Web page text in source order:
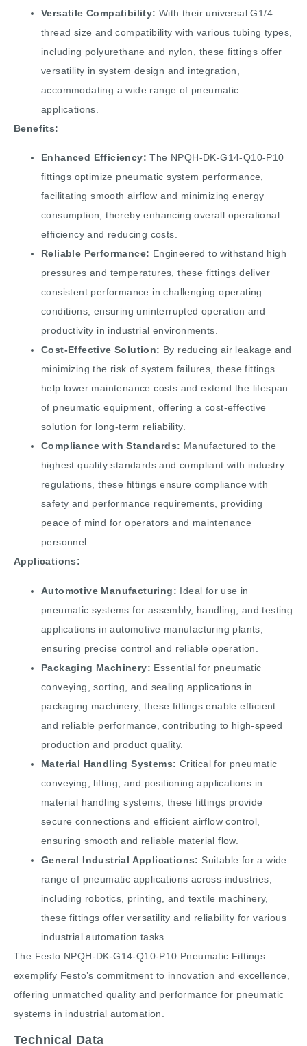
Versatile Compatibility: With their universal G1/4
thread size and compatibility with various tubing types,
including polyurethane and nylon, these fittings offer
versatility in system design and integration,
accommodating a wide range of pneumatic
applications.
Benefits:
Enhanced Efficiency: The NPQH-DK-G14-Q10-P10
fittings optimize pneumatic system performance,
facilitating smooth airflow and minimizing energy
consumption, thereby enhancing overall operational
efficiency and reducing costs.
Reliable Performance: Engineered to withstand high
pressures and temperatures, these fittings deliver
consistent performance in challenging operating
conditions, ensuring uninterrupted operation and
productivity in industrial environments.
Cost-Effective Solution: By reducing air leakage and
minimizing the risk of system failures, these fittings
help lower maintenance costs and extend the lifespan
of pneumatic equipment, offering a cost-effective
solution for long-term reliability.
Compliance with Standards: Manufactured to the
highest quality standards and compliant with industry
regulations, these fittings ensure compliance with
safety and performance requirements, providing
peace of mind for operators and maintenance
personnel.
Applications:
Automotive Manufacturing: Ideal for use in
pneumatic systems for assembly, handling, and testing
applications in automotive manufacturing plants,
ensuring precise control and reliable operation.
Packaging Machinery: Essential for pneumatic
conveying, sorting, and sealing applications in
packaging machinery, these fittings enable efficient
and reliable performance, contributing to high-speed
production and product quality.
Material Handling Systems: Critical for pneumatic
conveying, lifting, and positioning applications in
material handling systems, these fittings provide
secure connections and efficient airflow control,
ensuring smooth and reliable material flow.
General Industrial Applications: Suitable for a wide
range of pneumatic applications across industries,
including robotics, printing, and textile machinery,
these fittings offer versatility and reliability for various
industrial automation tasks.
The Festo NPQH-DK-G14-Q10-P10 Pneumatic Fittings
exemplify Festo’s commitment to innovation and excellence,
offering unmatched quality and performance for pneumatic
systems in industrial automation.
Technical Data
· · · ·
= WORK ITEM =
Set down each line of the material exactly and skip every image.

= SOLUTION =
Web page text in source order:
Versatile Compatibility: With their universal G1/4
thread size and compatibility with various tubing types,
including polyurethane and nylon, these fittings offer
versatility in system design and integration,
accommodating a wide range of pneumatic
applications.
Benefits:
Enhanced Efficiency: The NPQH-DK-G14-Q10-P10
fittings optimize pneumatic system performance,
facilitating smooth airflow and minimizing energy
consumption, thereby enhancing overall operational
efficiency and reducing costs.
Reliable Performance: Engineered to withstand high
pressures and temperatures, these fittings deliver
consistent performance in challenging operating
conditions, ensuring uninterrupted operation and
productivity in industrial environments.
Cost-Effective Solution: By reducing air leakage and
minimizing the risk of system failures, these fittings
help lower maintenance costs and extend the lifespan
of pneumatic equipment, offering a cost-effective
solution for long-term reliability.
Compliance with Standards: Manufactured to the
highest quality standards and compliant with industry
regulations, these fittings ensure compliance with
safety and performance requirements, providing
peace of mind for operators and maintenance
personnel.
Applications:
Automotive Manufacturing: Ideal for use in
pneumatic systems for assembly, handling, and testing
applications in automotive manufacturing plants,
ensuring precise control and reliable operation.
Packaging Machinery: Essential for pneumatic
conveying, sorting, and sealing applications in
packaging machinery, these fittings enable efficient
and reliable performance, contributing to high-speed
production and product quality.
Material Handling Systems: Critical for pneumatic
conveying, lifting, and positioning applications in
material handling systems, these fittings provide
secure connections and efficient airflow control,
ensuring smooth and reliable material flow.
General Industrial Applications: Suitable for a wide
range of pneumatic applications across industries,
including robotics, printing, and textile machinery,
these fittings offer versatility and reliability for various
industrial automation tasks.
The Festo NPQH-DK-G14-Q10-P10 Pneumatic Fittings
exemplify Festo’s commitment to innovation and excellence,
offering unmatched quality and performance for pneumatic
systems in industrial automation.
Technical Data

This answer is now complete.